As plasma markers of endotoxaemia, the incidence of sCD14 exceeding
the established reference range and TNFa exceeding zero were recorded
and compared (Table 3) [7]. There were no significant differences in TNFa
levels between the two groups at any time period (Fig 4a, P = 0.50) or in
the proportion of horses with detectable plasma TNFa in each group
(Fig 4b, P = 0.44). In addition, there were no significant differences in
mean sCD14 levels between the two groups at any time period (Fig 4a,
P = 0.5) However, at 48 h post-operatively, 26.9% of horses treated with
flunixin meglumine had sCD14 levels exceeding the upper limit of the
reference range as compared with 8.33% of horses treated with firocoxib
(Fig 4c, d, P = 0.044). This corresponds to a 3.23-fold increased risk of
increased biomarker of endotoxaemia in horses treated with flunixin
meglumine as compared with those treated with firocoxib (CI 0.86–12.94,
P = 0.04)


#13

Not an appropriate statistical analysis IMHO


#14

So perhaps we should stop for futility. Indeed, given how contentious p-values have become, any attempt to present them as uncontroversial must necessarily mislead laypersons. Pondering the feedback on this thread, I now think it better to convey the scientific purpose served by p-values without attempting to detail the underlying ‘theory’ such as it is. Thus, I’m currently thinking along these lines:

In describing the scientific attitude, physicist Richard Feynman famously said, “The first principle is that you must not fool yourself—and you are the easiest person to fool.” When comparing different treatments in a trial, medical scientists know the easiest way to fool themselves would be to hand-pick which patients get which treatments. So they take a hands-off approach and let random numbers make these decisions instead. Randomizing treatment assignment in this way helps medical scientists avoid fooling themselves, but it does create a new risk: They might get fooled by chance itself, simply from ‘bad luck’ in the randomization. Fortunately, Statistics—the ‘science of randomness’—can help manage such risk, at least over the long run.

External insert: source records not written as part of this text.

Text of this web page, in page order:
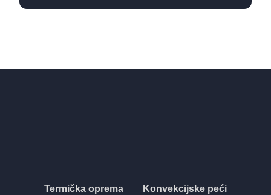
Termička oprema Konvekcijske peći
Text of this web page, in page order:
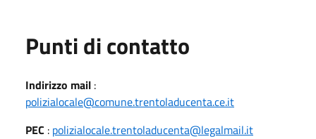
Punti di contatto
Indirizzo mail :
polizialocale@comune.trentoladucenta.ce.it
PEC : polizialocale.trentoladucenta@legalmail.it
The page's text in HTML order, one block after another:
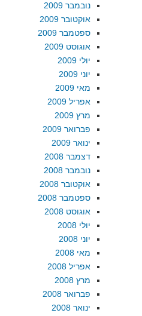
נובמבר 2009
אוקטובר 2009
ספטמבר 2009
אוגוסט 2009
יולי 2009
יוני 2009
מאי 2009
אפריל 2009
מרץ 2009
פברואר 2009
ינואר 2009
דצמבר 2008
נובמבר 2008
אוקטובר 2008
ספטמבר 2008
אוגוסט 2008
יולי 2008
יוני 2008
מאי 2008
אפריל 2008
מרץ 2008
פברואר 2008
ינואר 2008
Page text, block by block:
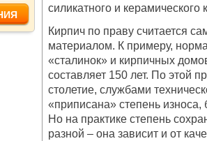
силикатного и керамического
Кирпич по праву считается
материалом. К примеру,
«сталинок» и кирпичных
составляет 150 лет. По
столетие, службами
«приписана» степень
Но на практике степень
разной – она зависит и от
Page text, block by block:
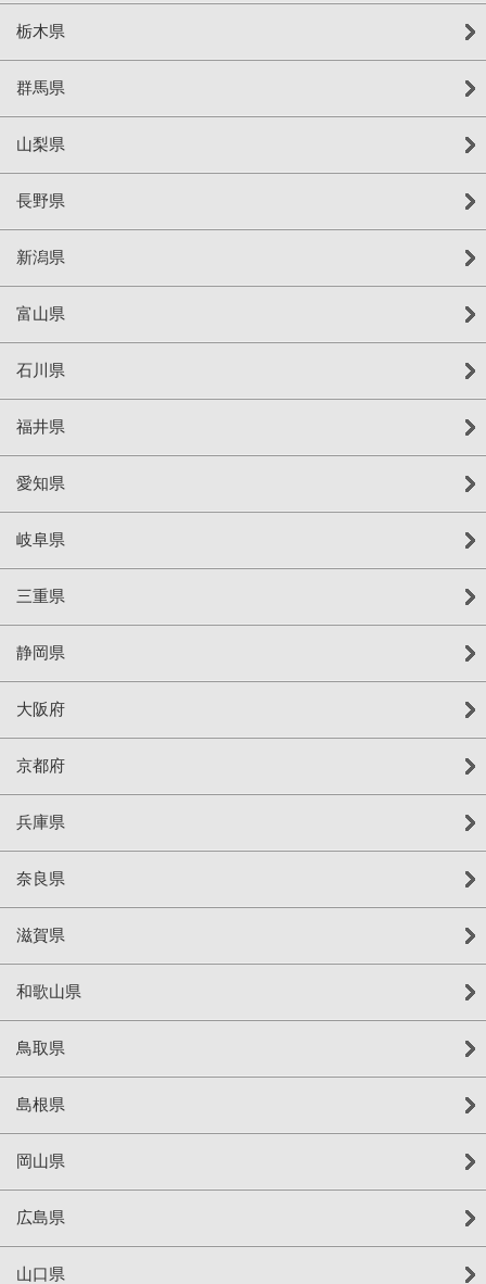
栃木県
群馬県
山梨県
長野県
新潟県
富山県
石川県
福井県
愛知県
岐阜県
三重県
静岡県
大阪府
京都府
兵庫県
奈良県
滋賀県
和歌山県
鳥取県
島根県
岡山県
広島県
山口県
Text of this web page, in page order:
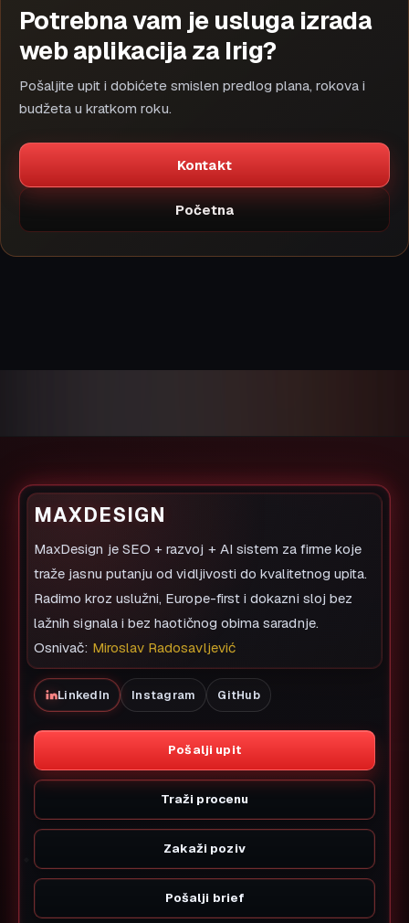
Potrebna vam je usluga izrada
web aplikacija za Irig?
Pošaljite upit i dobićete smislen predlog plana, rokova i
budžeta u kratkom roku.
Kontakt
Početna
MAXDESIGN
MaxDesign je SEO + razvoj + AI sistem za firme koje
traže jasnu putanju od vidljivosti do kvalitetnog upita.
Radimo kroz uslužni, Europe-first i dokazni sloj bez
lažnih signala i bez haotičnog obima saradnje.
Osnivač: Miroslav Radosavljević
LinkedIn Instagram GitHub
Pošalji upit
Traži procenu
Zakaži poziv
Pošalji brief
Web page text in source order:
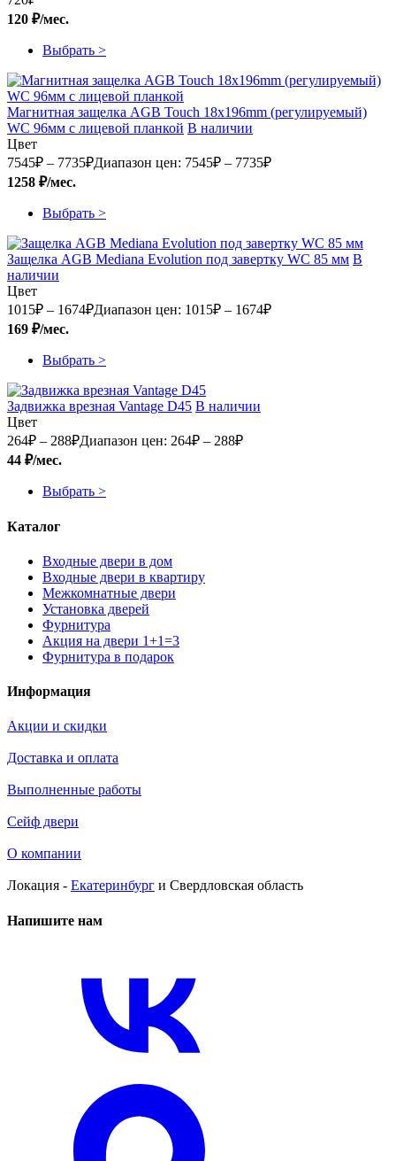
120 ₽/мес.
Выбрать >
Магнитная защелка AGB Touch 18x196mm (регулируемый)
WC 96мм с лицевой планкой В наличии
Цвет
7545₽ – 7735₽Диапазон цен: 7545₽ – 7735₽
1258 ₽/мес.
Выбрать >
Защелка AGB Mediana Evolution под завертку WC 85 мм В
наличии
Цвет
1015₽ – 1674₽Диапазон цен: 1015₽ – 1674₽
169 ₽/мес.
Выбрать >
Задвижка врезная Vantage D45 В наличии
Цвет
264₽ – 288₽Диапазон цен: 264₽ – 288₽
44 ₽/мес.
Выбрать >
Каталог
Входные двери в дом
Входные двери в квартиру
Межкомнатные двери
Установка дверей
Фурнитура
Акция на двери 1+1=3
Фурнитура в подарок
Информация
Акции и скидки
Доставка и оплата
Выполненные работы
Сейф двери
О компании
Локация - Екатеринбург и Свердловская область
Напишите нам
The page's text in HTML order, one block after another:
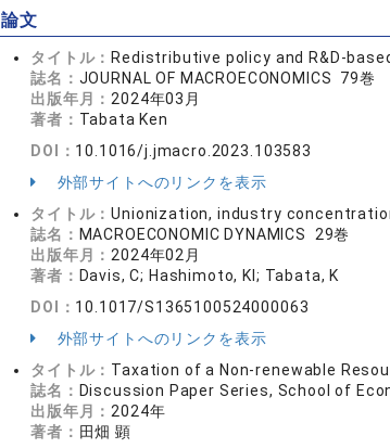
論文
タイトル： Redistributive policy and R&D-
誌名： JOURNAL OF MACROECONOMICS 79巻
出版年月： 2024年03月
著者： Tabata Ken
DOI： 10.1016/j.jmacro.2023.103583
外部サイトへのリンクを表示
タイトル：Unionization, industry
誌名： MACROECONOMIC DYNAMICS 29巻
出版年月： 2024年02月
著者： Davis, C; Hashimoto, KI; Tabata, K
DOI： 10.1017/S1365100524000063
外部サイトへのリンクを表示
タイトル： Taxation of a Non-renewable
誌名： Discussion Paper Series, School of
出版年月： 2024年
著者： 田畑 顕
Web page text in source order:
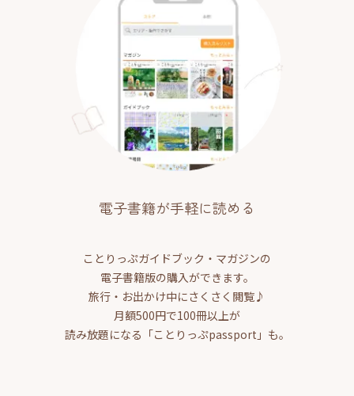
電子書籍が手軽に読める
ことりっぷガイドブック・マガジンの
電子書籍版の購入ができます。
旅行・お出かけ中にさくさく閲覧♪
月額500円で100冊以上が
読み放題になる「ことりっぷpassport」も。
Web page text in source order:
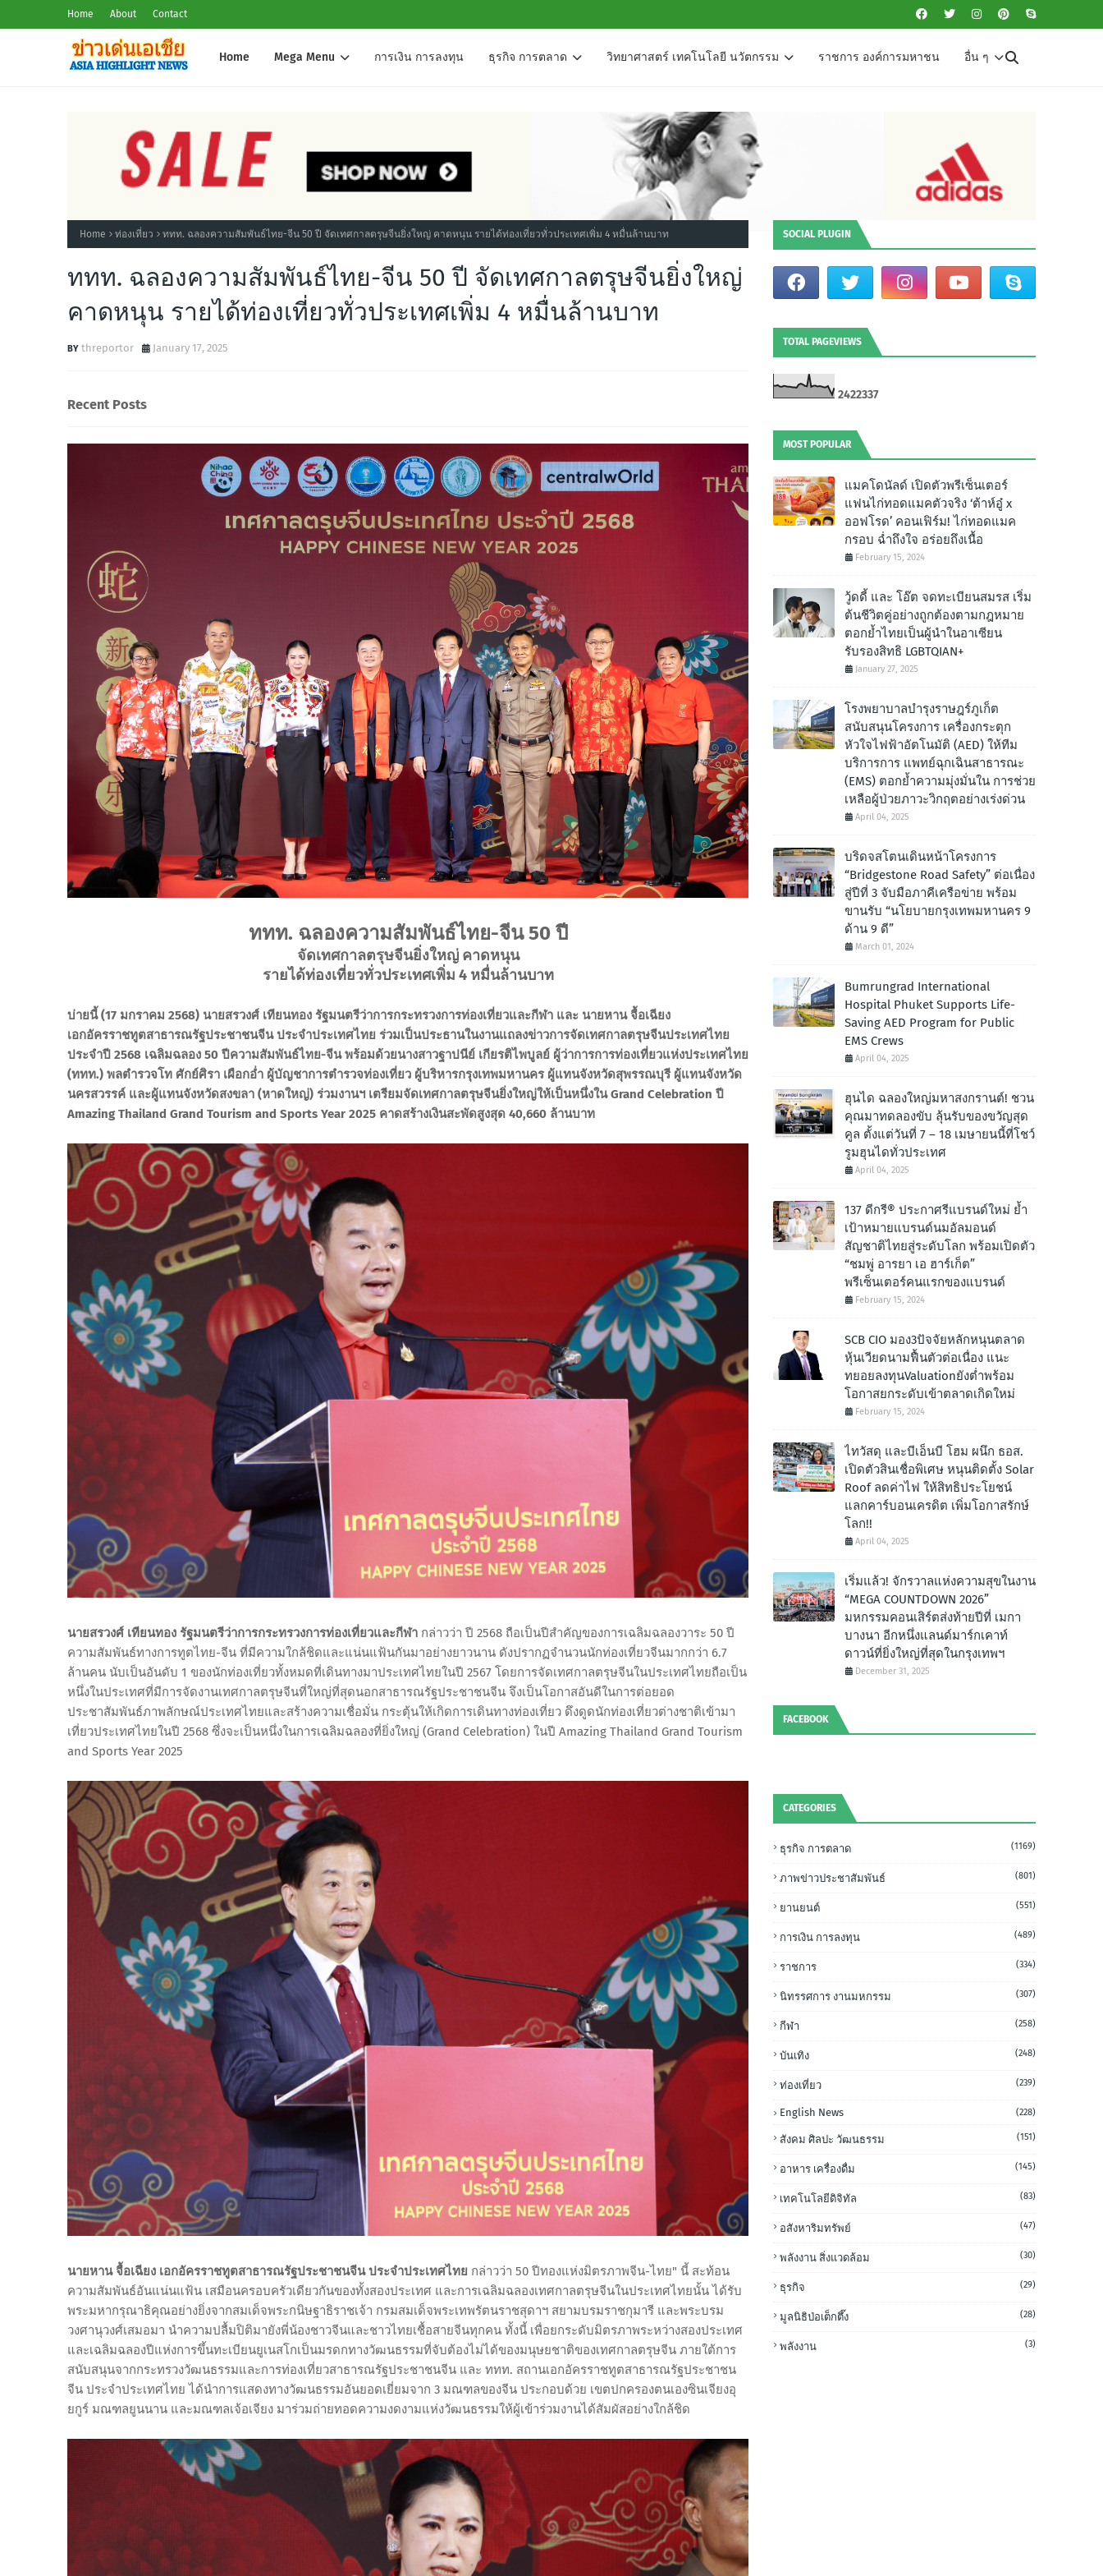
Home About Contact
Home Mega Menu การเงิน การลงทุน ธุรกิจ การตลาด วิทยาศาสตร์ เทคโนโลยี นวัตกรรม ราชการ องค์การมหาชน อื่น ๆ
Home ท่องเที่ยว ททท. ฉลองความสัมพันธ์ไทย-จีน 50 ปี จัดเทศกาลตรุษจีนยิ่งใหญ่ คาดหนุน รายได้ท่องเที่ยวทั่วประเทศเพิ่ม 4 หมื่นล้านบาท
ททท. ฉลองความสัมพันธ์ไทย-จีน 50 ปี จัดเทศกาลตรุษจีนยิ่งใหญ่
คาดหนุน รายได้ท่องเที่ยวทั่วประเทศเพิ่ม 4 หมื่นล้านบาท
threportor January 17, 2025
Recent Posts
ททท. ฉลองความสัมพันธ์ไทย-จีน 50 ปี
จัดเทศกาลตรุษจีนยิ่งใหญ่ คาดหนุน
รายได้ท่องเที่ยวทั่วประเทศเพิ่ม 4 หมื่นล้านบาท
บ่ายนี้ (17 มกราคม 2568) นายสรวงศ์ เทียนทอง รัฐมนตรีว่าการกระทรวงการท่องเที่ยวและกีฬา และ นายหาน จื้อเฉียง
เอกอัครราชทูตสาธารณรัฐประชาชนจีน ประจำประเทศไทย ร่วมเป็นประธานในงานแถลงข่าวการจัดเทศกาลตรุษจีนประเทศไทย
ประจำปี 2568 เฉลิมฉลอง 50 ปีความสัมพันธ์ไทย-จีน พร้อมด้วยนางสาวฐาปนีย์ เกียรติไพบูลย์ ผู้ว่าการการท่องเที่ยวแห่งประเทศไทย
(ททท.) พลตำรวจโท ศักย์ศิรา เผือกอ่ำ ผู้บัญชาการตำรวจท่องเที่ยว ผู้บริหารกรุงเทพมหานคร ผู้แทนจังหวัดสุพรรณบุรี ผู้แทนจังหวัด
นครสวรรค์ และผู้แทนจังหวัดสงขลา (หาดใหญ่) ร่วมงานฯ เตรียมจัดเทศกาลตรุษจีนยิ่งใหญ่ให้เป็นหนึ่งใน Grand Celebration ปี
Amazing Thailand Grand Tourism and Sports Year 2025 คาดสร้างเงินสะพัดสูงสุด 40,660 ล้านบาท
นายสรวงศ์ เทียนทอง รัฐมนตรีว่าการกระทรวงการท่องเที่ยวและกีฬา กล่าวว่า ปี 2568 ถือเป็นปีสำคัญของการเฉลิมฉลองวาระ 50 ปี
ความสัมพันธ์ทางการทูตไทย-จีน ที่มีความใกล้ชิดและแน่นแฟ้นกันมาอย่างยาวนาน ดังปรากฏจำนวนนักท่องเที่ยวจีนมากกว่า 6.7
ล้านคน นับเป็นอันดับ 1 ของนักท่องเที่ยวทั้งหมดที่เดินทางมาประเทศไทยในปี 2567 โดยการจัดเทศกาลตรุษจีนในประเทศไทยถือเป็น
หนึ่งในประเทศที่มีการจัดงานเทศกาลตรุษจีนที่ใหญ่ที่สุดนอกสาธารณรัฐประชาชนจีน จึงเป็นโอกาสอันดีในการต่อยอด
ประชาสัมพันธ์ภาพลักษณ์ประเทศไทยและสร้างความเชื่อมั่น กระตุ้นให้เกิดการเดินทางท่องเที่ยว ดึงดูดนักท่องเที่ยวต่างชาติเข้ามา
เที่ยวประเทศไทยในปี 2568 ซึ่งจะเป็นหนึ่งในการเฉลิมฉลองที่ยิ่งใหญ่ (Grand Celebration) ในปี Amazing Thailand Grand Tourism
and Sports Year 2025
นายหาน จื้อเฉียง เอกอัครราชทูตสาธารณรัฐประชาชนจีน ประจำประเทศไทย กล่าวว่า 50 ปีทองแห่งมิตรภาพจีน-ไทย" นี้ สะท้อน
ความสัมพันธ์อันแน่นแฟ้น เสมือนครอบครัวเดียวกันของทั้งสองประเทศ และการเฉลิมฉลองเทศกาลตรุษจีนในประเทศไทยนั้น ได้รับ
พระมหากรุณาธิคุณอย่างยิ่งจากสมเด็จพระกนิษฐาธิราชเจ้า กรมสมเด็จพระเทพรัตนราชสุดาฯ สยามบรมราชกุมารี และพระบรม
วงศานุวงศ์เสมอมา นำความปลื้มปิติมายังพี่น้องชาวจีนและชาวไทยเชื้อสายจีนทุกคน ทั้งนี้ เพื่อยกระดับมิตรภาพระหว่างสองประเทศ
และเฉลิมฉลองปีแห่งการขึ้นทะเบียนยูเนสโกเป็นมรดกทางวัฒนธรรมที่จับต้องไม่ได้ของมนุษยชาติของเทศกาลตรุษจีน ภายใต้การ
สนับสนุนจากกระทรวงวัฒนธรรมและการท่องเที่ยวสาธารณรัฐประชาชนจีน และ ททท. สถานเอกอัครราชทูตสาธารณรัฐประชาชน
จีน ประจำประเทศไทย ได้นำการแสดงทางวัฒนธรรมอันยอดเยี่ยมจาก 3 มณฑลของจีน ประกอบด้วย เขตปกครองตนเองซินเจียงอุ
ยกูร์ มณฑลยูนนาน และมณฑลเจ้อเจียง มาร่วมถ่ายทอดความงดงามแห่งวัฒนธรรมให้ผู้เข้าร่วมงานได้สัมผัสอย่างใกล้ชิด
SOCIAL PLUGIN
TOTAL PAGEVIEWS
2422337
MOST POPULAR
แมคโดนัลด์ เปิดตัวพรีเซ็นเตอร์
แฟนไก่ทอดแมคตัวจริง ‘ต้าห์อู๋ x
ออฟโรด’ คอนเฟิร์ม! ไก่ทอดแมค
กรอบ ฉํ่าถึงใจ อร่อยถึงเนื้อ
February 15, 2024
วู้ดดี้ และ โอ๊ต จดทะเบียนสมรส เริ่ม
ต้นชีวิตคู่อย่างถูกต้องตามกฎหมาย
ตอกย้ำไทยเป็นผู้นำในอาเซียน
รับรองสิทธิ LGBTQIAN+
January 27, 2025
โรงพยาบาลบำรุงราษฎร์ภูเก็ต
สนับสนุนโครงการ เครื่องกระตุก
หัวใจไฟฟ้าอัตโนมัติ (AED) ให้ทีม
บริการการ แพทย์ฉุกเฉินสาธารณะ
(EMS) ตอกย้ำความมุ่งมั่นใน การช่วย
เหลือผู้ป่วยภาวะวิกฤตอย่างเร่งด่วน
April 04, 2025
บริดจสโตนเดินหน้าโครงการ
“Bridgestone Road Safety” ต่อเนื่อง
สู่ปีที่ 3 จับมือภาคีเครือข่าย พร้อม
ขานรับ “นโยบายกรุงเทพมหานคร 9
ด้าน 9 ดี”
March 01, 2024
Bumrungrad International
Hospital Phuket Supports Life-
Saving AED Program for Public
EMS Crews
April 04, 2025
ฮุนได ฉลองใหญ่มหาสงกรานต์! ชวน
คุณมาทดลองขับ ลุ้นรับของขวัญสุด
คูล ตั้งแต่วันที่ 7 – 18 เมษายนนี้ที่โชว์
รูมฮุนไดทั่วประเทศ
April 04, 2025
137 ดีกรี® ประกาศรีแบรนด์ใหม่ ย้ำ
เป้าหมายแบรนด์นมอัลมอนด์
สัญชาติไทยสู่ระดับโลก พร้อมเปิดตัว
“ชมพู่ อารยา เอ ฮาร์เก็ต”
พรีเซ็นเตอร์คนแรกของแบรนด์
February 15, 2024
SCB CIO มอง3ปัจจัยหลักหนุนตลาด
หุ้นเวียดนามฟื้นตัวต่อเนื่อง แนะ
ทยอยลงทุนValuationยังต่ำพร้อม
โอกาสยกระดับเข้าตลาดเกิดใหม่
February 15, 2024
ไทวัสดุ และบีเอ็นบี โฮม ผนึก ธอส.
เปิดตัวสินเชื่อพิเศษ หนุนติดตั้ง Solar
Roof ลดค่าไฟ ให้สิทธิประโยชน์
แลกคาร์บอนเครดิต เพิ่มโอกาสรักษ์
โลก!!
April 04, 2025
เริ่มแล้ว! จักรวาลแห่งความสุขในงาน
“MEGA COUNTDOWN 2026”
มหกรรมคอนเสิร์ตส่งท้ายปีที่ เมกา
บางนา อีกหนึ่งแลนด์มาร์กเคาท์
ดาวน์ที่ยิ่งใหญ่ที่สุดในกรุงเทพฯ
December 31, 2025
FACEBOOK
CATEGORIES
ธุรกิจ การตลาด (1169)
ภาพข่าวประชาสัมพันธ์ (801)
ยานยนต์ (551)
การเงิน การลงทุน (489)
ราชการ (334)
นิทรรศการ งานมหกรรม (307)
กีฬา (258)
บันเทิง (248)
ท่องเที่ยว (239)
English News (228)
สังคม ศิลปะ วัฒนธรรม (151)
อาหาร เครื่องดื่ม (145)
เทคโนโลยีดิจิทัล (83)
อสังหาริมทรัพย์ (47)
พลังงาน สิ่งแวดล้อม (30)
ธุรกิจ (29)
มูลนิธิป่อเต็กตึ๊ง (28)
พลังงาน (3)

In the medical sciences, we traditionally aim to let chance fool us into spuriously ‘finding something new’ in at most 5% (0.05) of trials. The statistical procedure for establishing this long-run limit on our ‘bad luck’ involves calculating a special type of statistic called a p-value. This is a number between 0 and 1, and depends both on the data that we collected, and on how we designed our trial. The more the outcomes differ between treatments in our trial, and the better our trial’s design kept randomness in check, the smaller the p-value will be. P-values very close to 0 indicate that the differences seen in our data were too large to be explained away as ‘pure chance’. Customarily, when the p-value is greater than 0.05, scientists will acknowledge that the differences seen between the treatment groups could very well be due to chance. But when p < 0.05, scientists commonly call the differences a “statistically significant finding.”

The justification for this procedure has grown increasingly controversial, with many scientists and statisticians arguing that it is prone to abuse, and that even some of the associated language (like “statistical significance”) has become confusing and harmful. The most important thing for you to know as a patient reading the medical literature, is that p-values are a tool specifically to guard against being fooled by randomness, but that there are other ways to get fooled that p-values don’t protect us from.

My provisional conclusion, then, is that it may make no more sense to explain the theory of p-values than to explain any other recondite technicality of statistical practice, such as how pseudorandom number generation is done. What I have up there still seems awfully wordy, and I would prefer to take the size of West & Dahlberg’s paragraph as a target.


#15

As far as it goes - as far as it can go - JAMA’s wording isn’t bad. Point noted re ‘occurring’ rather than ‘having occurred’. Two, closely related important omissions.
‘As extreme as, or more extreme than, the observed outcome’. This isn’t necessarily trivial to define - it arose in the continuous case where it is clear, but for things like Fisher’s exact test, there’s more than one way to arrange the possible data outcomes.
Also nowadays P-values are assumed by default to be two-sided unless the context makes it obviously inappropriate, viz. equivalence / non-inferiority.


#16

This definition of the p-value is wrong. “A p-value of 0.05 means that there is only a 5% chance that these findings occurred by chance” equals (imho): “We are 95% sure that this effect is real”.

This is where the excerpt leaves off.